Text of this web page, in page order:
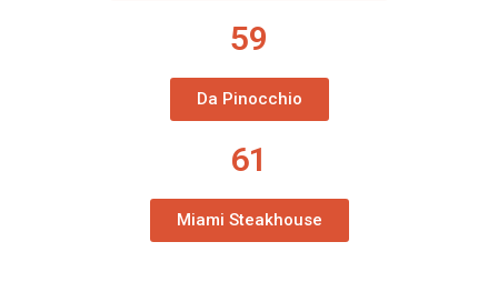
59
Da Pinocchio
61
Miami Steakhouse
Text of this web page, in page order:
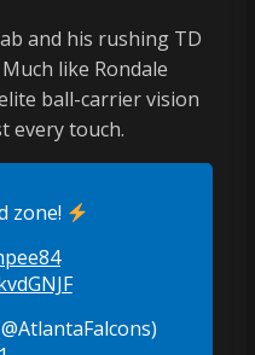
and his rushing TD
like Rondale
ball-carrier vision
every touch.
zone!
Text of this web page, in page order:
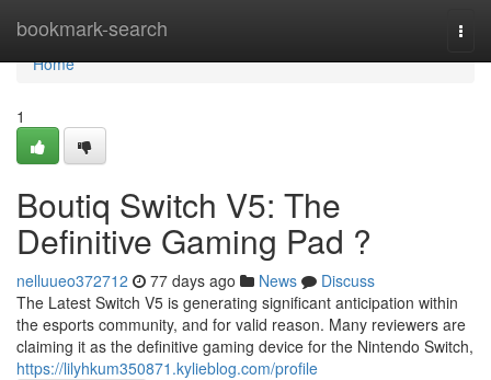
bookmark-search
Home
Home
1
Boutiq Switch V5: The
Definitive Gaming Pad ?
nelluueo372712 77 days ago News
Discuss
The Latest Switch V5 is generating significant anticipation within
the esports community, and for valid reason. Many reviewers are
claiming it as the definitive gaming device for the Nintendo Switch,
https://lilyhkum350871.kylieblog.com/profile
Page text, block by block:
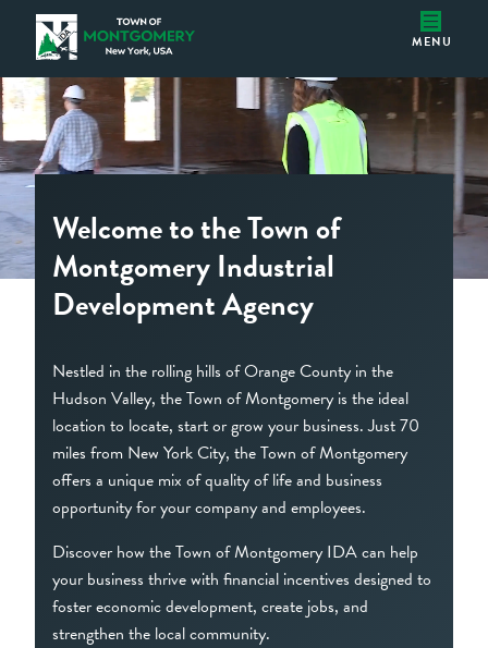
Montgomery IDA
MENU
Home
Welcome to the Town of
Montgomery Industrial
Development Agency
Nestled in the rolling hills of Orange County in the
Hudson Valley, the Town of Montgomery is the ideal
location to locate, start or grow your business. Just 70
miles from New York City, the Town of Montgomery
offers a unique mix of quality of life and business
opportunity for your company and employees.
Discover how the Town of Montgomery IDA can help
your business thrive with financial incentives designed to
foster economic development, create jobs, and
strengthen the local community.
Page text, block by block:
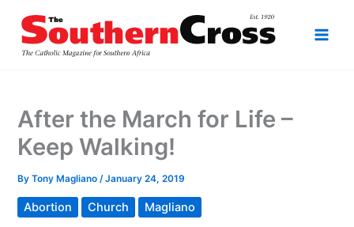
content
After the March for Life –
Keep Walking!
ByTony Magliano/January 24, 2019
Abortion Church Magliano
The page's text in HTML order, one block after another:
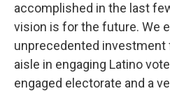
accomplished in the last
vision is for the future. We
unprecedented
aisle in engaging Latino
engaged electorate and a
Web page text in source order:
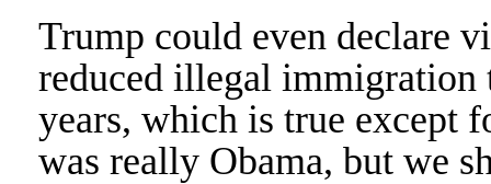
• • • •
To do >>
Omit the pictures and reproduce the records above exactly.

Finished exercise >>
Text of this web page, in page order:
59
Da Pinocchio
61
Miami Steakhouse
Text of this web page, in page order:
and his rushing TD
like Rondale
ball-carrier vision
every touch.
zone!
Text of this web page, in page order:
bookmark-search
Home
Home
1
Boutiq Switch V5: The
Definitive Gaming Pad ?
nelluueo372712 77 days ago News
Discuss
The Latest Switch V5 is generating significant anticipation within
the esports community, and for valid reason. Many reviewers are
claiming it as the definitive gaming device for the Nintendo Switch,
https://lilyhkum350871.kylieblog.com/profile
Page text, block by block:
Montgomery IDA
MENU
Home
Welcome to the Town of
Montgomery Industrial
Development Agency
Nestled in the rolling hills of Orange County in the
Hudson Valley, the Town of Montgomery is the ideal
location to locate, start or grow your business. Just 70
miles from New York City, the Town of Montgomery
offers a unique mix of quality of life and business
opportunity for your company and employees.
Discover how the Town of Montgomery IDA can help
your business thrive with financial incentives designed to
foster economic development, create jobs, and
strengthen the local community.
Page text, block by block:
content
After the March for Life –
Keep Walking!
ByTony Magliano/January 24, 2019
Abortion Church Magliano
The page's text in HTML order, one block after another:
accomplished in the last
vision is for the future. We
unprecedented
aisle in engaging Latino
engaged electorate and a
Web page text in source order:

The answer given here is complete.